*** Begin section ***

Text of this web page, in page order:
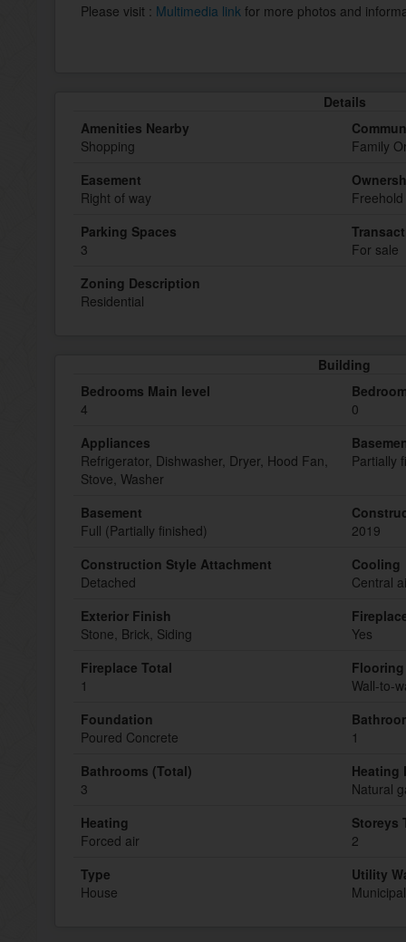
Please visit : Multimedia link for more photos and
Details
Amenities Nearby
Shopping
Family
Easement
Right of way
Freehold
Parking Spaces
3
For sale
Zoning Description
Residential
Building
Bedrooms Main level
4
0
Appliances
Refrigerator, Dishwasher, Dryer, Hood Fan,
Stove, Washer
Partially
Basement
Full (Partially finished)
2019
Construction Style Attachment
Detached
Cooling
Central
Exterior Finish
Stone, Brick, Siding
Yes
Fireplace Total
1
Flooring
Wall-to-
Foundation
Poured Concrete
1
Bathrooms (Total)
3
Heating
Natural
Heating
Forced air
Storeys
2
Type
House
Utility
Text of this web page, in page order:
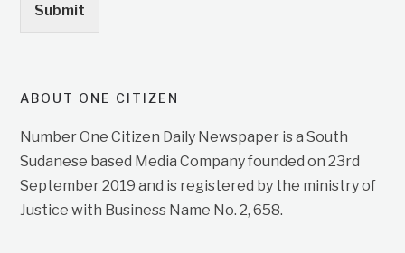
Submit
ABOUT ONE CITIZEN
Number One Citizen Daily Newspaper is a South
Sudanese based Media Company founded on 23rd
September 2019 and is registered by the ministry of
Justice with Business Name No. 2, 658.
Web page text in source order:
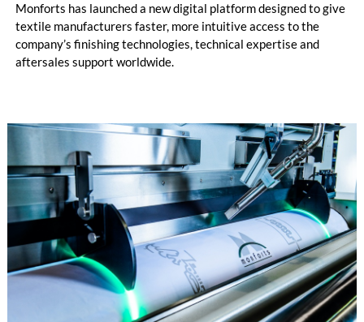
Monforts has launched a new digital platform designed to give
textile manufacturers faster, more intuitive access to the
company’s finishing technologies, technical expertise and
aftersales support worldwide.
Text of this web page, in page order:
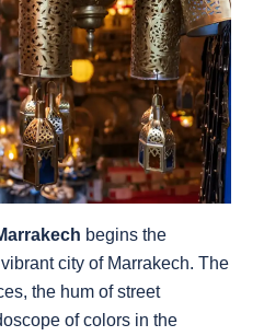
begins the
city of Marrakech. The
the hum of street
of colors in the
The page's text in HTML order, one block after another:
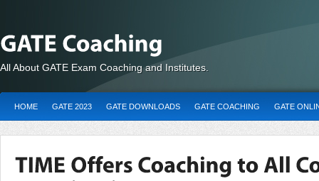
All About GATE Exam Coaching and Institutes.
HOME GATE 2023 GATE DOWNLOADS GATE COACHING GATE
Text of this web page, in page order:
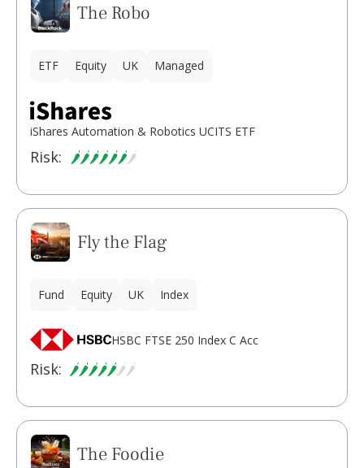
The Robo
ETF Equity UK Managed
iShares Automation & Robotics UCITS ETF
Risk:
Fly the Flag
Fund Equity UK Index
HSBC FTSE 250 Index C Acc
Risk:
The Foodie
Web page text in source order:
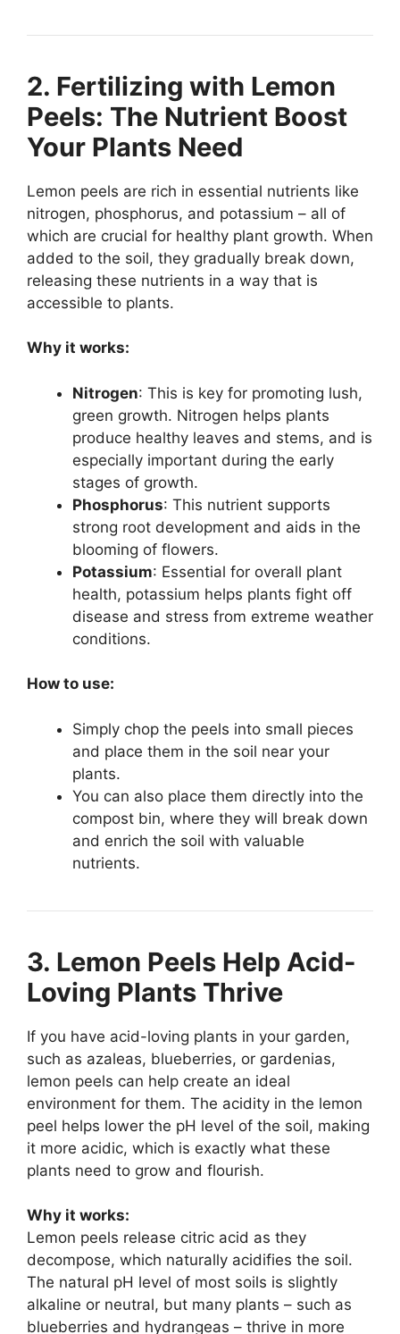
2. Fertilizing with Lemon
Peels: The Nutrient Boost
Your Plants Need
Lemon peels are rich in essential nutrients like
nitrogen, phosphorus, and potassium – all of
which are crucial for healthy plant growth. When
added to the soil, they gradually break down,
releasing these nutrients in a way that is
accessible to plants.
Why it works:
Nitrogen: This is key for promoting lush,
green growth. Nitrogen helps plants
produce healthy leaves and stems, and is
especially important during the early
stages of growth.
Phosphorus: This nutrient supports
strong root development and aids in the
blooming of flowers.
Potassium: Essential for overall plant
health, potassium helps plants fight off
disease and stress from extreme weather
conditions.
How to use:
Simply chop the peels into small pieces
and place them in the soil near your
plants.
You can also place them directly into the
compost bin, where they will break down
and enrich the soil with valuable
nutrients.
3. Lemon Peels Help Acid-
Loving Plants Thrive
If you have acid-loving plants in your garden,
such as azaleas, blueberries, or gardenias,
lemon peels can help create an ideal
environment for them. The acidity in the lemon
peel helps lower the pH level of the soil, making
it more acidic, which is exactly what these
plants need to grow and flourish.
Why it works:
Lemon peels release citric acid as they
decompose, which naturally acidifies the soil.
The natural pH level of most soils is slightly
alkaline or neutral, but many plants – such as
blueberries and hydrangeas – thrive in more
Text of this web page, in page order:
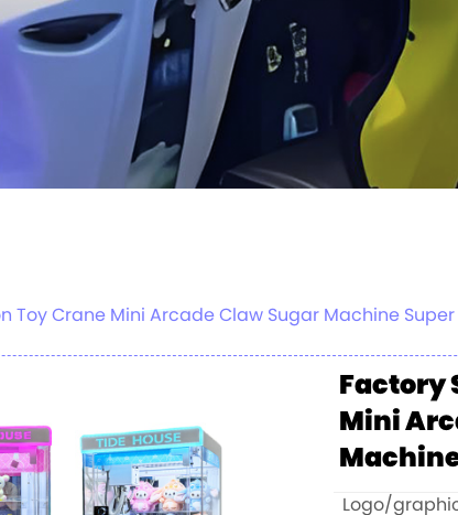
Factory
Mini
Logo/
Toy Crane Mini Arcade Claw Sugar Machine
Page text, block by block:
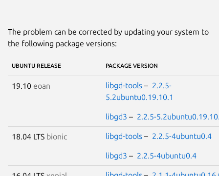
The problem can be corrected by updating your system to
the following package versions:
UBUNTU RELEASE PACKAGE VERSION
19.10 eoan libgd-tools – 2.2.5-
5.2ubuntu0.19.10.1
libgd3 – 2.2.5-
18.04 LTS bionic libgd-tools – 2.2.5-4ubuntu0.4
libgd3 – 2.2.5-4ubuntu0.4
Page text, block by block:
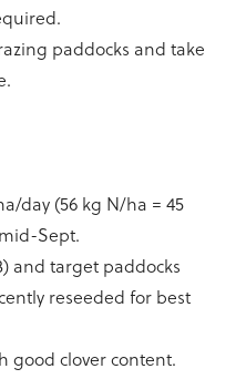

*** End section ***

- TASK DIRECTIONS -
Report every line above that has the string "these" in it.

- ANSWER AREA -
releasing these nutrients in a way that is
it more acidic, which is exactly what these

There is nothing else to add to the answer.